J’avais trop peur de lui faire l'accolade avec mes deux sacs sur mon épaule, alors je les ai salués d'un signe de la tête, et d'un pas assuré je me suis avancé vers l'eau, pour aller poser pied sur le pont en bois de la barge. Le gars était là à me dire des « monsieur » à n'en plus finir, tous çà pour que je me mette bien au milieu du bateau avec mes deux sacs posés devant moi.  Ce fut une drôle de sensation quand la barge quitta la plage et qu'elle se mit à flotter. On entendait le moteur qui rugissait pour lancer l'embarcation en avant, et le long de la plage, il y avait ce couple et leur petite fille qui courrait en me faisant signe de la main. Quelle drôle d'impression de glisser comme çà, avec les mouettes autour, en longeant les pêcheries, balloté par le clapot. Et puis, il y eu de l'eau des deux côtés, avec des creux plus marqués et de longs navires chargés de conteneurs qui venait croiser notre route. La barge peinait, enfonçant sa proue dans les sillons des longs courriers, dansant sur les vagues en recherche d'équilibre, dessinant une trajectoire compliquée au milieu du rail de Nantes : je naviguais sur l'estuaire de la Loire !

-o-

Ce fut un soulagement lorsque la barge toucha terre à Villès-Martin. L’homme me souhaita bon retour en me disant que maintenant je devais dire à mon peuple que c'était la famille SNSM qui avait pris le relai, et que nous pouvions les contacter dès que nous aurions besoin de passer à nouveau l'eau ; que rien ne leurs ferait plus plaisir que de nous aider. Rien qu'au nom, on comprenait que çà devait être une très ancienne famille, du temps où les écritures n'avaient pas encore de voyelles…

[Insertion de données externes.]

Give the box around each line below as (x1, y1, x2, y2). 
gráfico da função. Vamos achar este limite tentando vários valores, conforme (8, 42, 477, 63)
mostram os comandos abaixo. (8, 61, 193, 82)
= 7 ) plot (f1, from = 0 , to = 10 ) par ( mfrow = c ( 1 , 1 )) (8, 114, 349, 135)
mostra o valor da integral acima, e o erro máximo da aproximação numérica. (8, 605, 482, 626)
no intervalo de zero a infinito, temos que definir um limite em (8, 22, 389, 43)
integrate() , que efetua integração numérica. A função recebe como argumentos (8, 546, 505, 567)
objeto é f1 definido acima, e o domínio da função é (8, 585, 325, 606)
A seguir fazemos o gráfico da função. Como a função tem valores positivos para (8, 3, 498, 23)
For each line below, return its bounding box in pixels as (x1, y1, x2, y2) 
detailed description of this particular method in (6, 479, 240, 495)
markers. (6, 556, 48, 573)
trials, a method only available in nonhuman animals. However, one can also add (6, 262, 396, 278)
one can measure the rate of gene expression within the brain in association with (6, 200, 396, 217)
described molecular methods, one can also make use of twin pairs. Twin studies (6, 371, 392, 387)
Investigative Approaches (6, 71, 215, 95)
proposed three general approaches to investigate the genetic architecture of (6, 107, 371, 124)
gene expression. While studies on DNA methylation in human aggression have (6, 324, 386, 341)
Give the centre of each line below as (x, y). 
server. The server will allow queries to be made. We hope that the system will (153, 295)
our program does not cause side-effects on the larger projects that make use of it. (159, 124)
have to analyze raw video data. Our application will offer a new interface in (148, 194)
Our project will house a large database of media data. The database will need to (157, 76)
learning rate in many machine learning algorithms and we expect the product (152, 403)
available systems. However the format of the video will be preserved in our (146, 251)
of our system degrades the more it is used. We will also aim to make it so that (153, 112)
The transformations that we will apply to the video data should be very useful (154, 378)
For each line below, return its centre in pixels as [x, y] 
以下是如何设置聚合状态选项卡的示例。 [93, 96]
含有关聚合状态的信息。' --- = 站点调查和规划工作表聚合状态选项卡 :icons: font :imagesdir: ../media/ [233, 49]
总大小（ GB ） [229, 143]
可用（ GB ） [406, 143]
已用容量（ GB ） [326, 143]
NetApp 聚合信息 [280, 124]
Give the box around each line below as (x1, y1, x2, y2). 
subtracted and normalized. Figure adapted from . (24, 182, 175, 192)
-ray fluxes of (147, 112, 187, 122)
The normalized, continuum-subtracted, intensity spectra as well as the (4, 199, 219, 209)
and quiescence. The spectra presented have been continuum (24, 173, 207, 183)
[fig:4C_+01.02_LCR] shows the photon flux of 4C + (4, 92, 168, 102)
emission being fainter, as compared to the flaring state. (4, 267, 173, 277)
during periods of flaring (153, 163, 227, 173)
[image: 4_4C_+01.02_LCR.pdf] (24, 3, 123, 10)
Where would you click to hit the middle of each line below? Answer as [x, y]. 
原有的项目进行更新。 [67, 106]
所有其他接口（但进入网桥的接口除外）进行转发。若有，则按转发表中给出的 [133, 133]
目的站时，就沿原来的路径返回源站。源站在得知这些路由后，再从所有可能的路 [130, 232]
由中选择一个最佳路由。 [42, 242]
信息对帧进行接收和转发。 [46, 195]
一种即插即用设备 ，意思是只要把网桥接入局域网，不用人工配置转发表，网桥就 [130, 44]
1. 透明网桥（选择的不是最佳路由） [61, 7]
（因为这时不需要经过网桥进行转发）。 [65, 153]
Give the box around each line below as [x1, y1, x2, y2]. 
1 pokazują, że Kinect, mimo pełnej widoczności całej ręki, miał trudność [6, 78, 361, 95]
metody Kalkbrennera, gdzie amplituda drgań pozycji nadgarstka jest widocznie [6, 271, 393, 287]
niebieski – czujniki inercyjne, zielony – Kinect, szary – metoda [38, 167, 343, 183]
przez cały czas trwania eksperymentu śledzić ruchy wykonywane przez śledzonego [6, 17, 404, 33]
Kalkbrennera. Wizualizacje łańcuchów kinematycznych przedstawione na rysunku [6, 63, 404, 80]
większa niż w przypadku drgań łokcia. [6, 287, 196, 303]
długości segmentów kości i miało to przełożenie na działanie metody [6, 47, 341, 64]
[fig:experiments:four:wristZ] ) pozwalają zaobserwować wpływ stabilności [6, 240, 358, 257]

Je repris la route à pied, de nuit, le long des anciens chemins de terre, à croiser les routes qui faisaient mal aux yeux. Comment je te les ai écrasés leurs grosses boites grises aux lumières aveuglantes ! Après ils s’inquiètent du nombre d’accidents sur leurs routes, avec toutes ces boites moches qui viennent aveugler de leurs flashs les voitures qui filent comme des bolides dans la nuit !

Enfin je finis par reconnaître les arbres et les murs de pierres, les petites routes et les fossés, les maisons et les odeurs des fleurs des champs. J’étais de retour à Marsac. Je franchis d'un bond le muret de pierre, courant presque sur les derniers mètres :

— Grand-père !

— Gamin ! Déjà de retour ! Qu'est-ce que tu as fait vite ! »

Il fit une longue accolade à son ancien, et autour de lui c'était l'été. La prairie avait fait ce qu'elle avait pu en son absence, elle avait travaillé dur elle aussi. Mais voilà que son père s'avançait à leurs rencontres, et que de partout l'herbe haute dansaient au vent ! Alors ils firent ensemble les moissons et ils allumèrent les feux de chaume au 15 Aout, pour remercier la mer d'avoir été si conciliante, avant de broyer les coquillages et de les épandre sur leur terre.

Le 23 septembre il fit un profond labour, enfouissant dans le sol affamé les fragments de coquilles et leurs relents iodés. Voilà, il sentait que le travail avait été fait et que sa terre vivait à nouveau chargée d'une nouvelle énergie. Il avait fait ce qu'il avait à faire.

Alors il rejoignit son ancien sur le haut de son champ, et il enleva ses sabots de bois, plantant ses pieds dans sa terre, enfouissant profondément ses orteils dans le sol meuble et travaillé. Et il resta là immobile, sous les rafales des vents d'ouest, à regarder l'hiver neigeux recouvrir les sillons, à sentir les premiers redoux du printemps, à voir germer les premières pousses vertes, à s'étonner des premières fleurs de la prairie…

- o -

On dit que c'est depuis ce temps-là, qu'à Bas Marsac en Quelneuc, dans le champ au bout de la rue de La Touche Marcade, il y a deux menhirs qui se tiennent debout dressés côte-à-côte.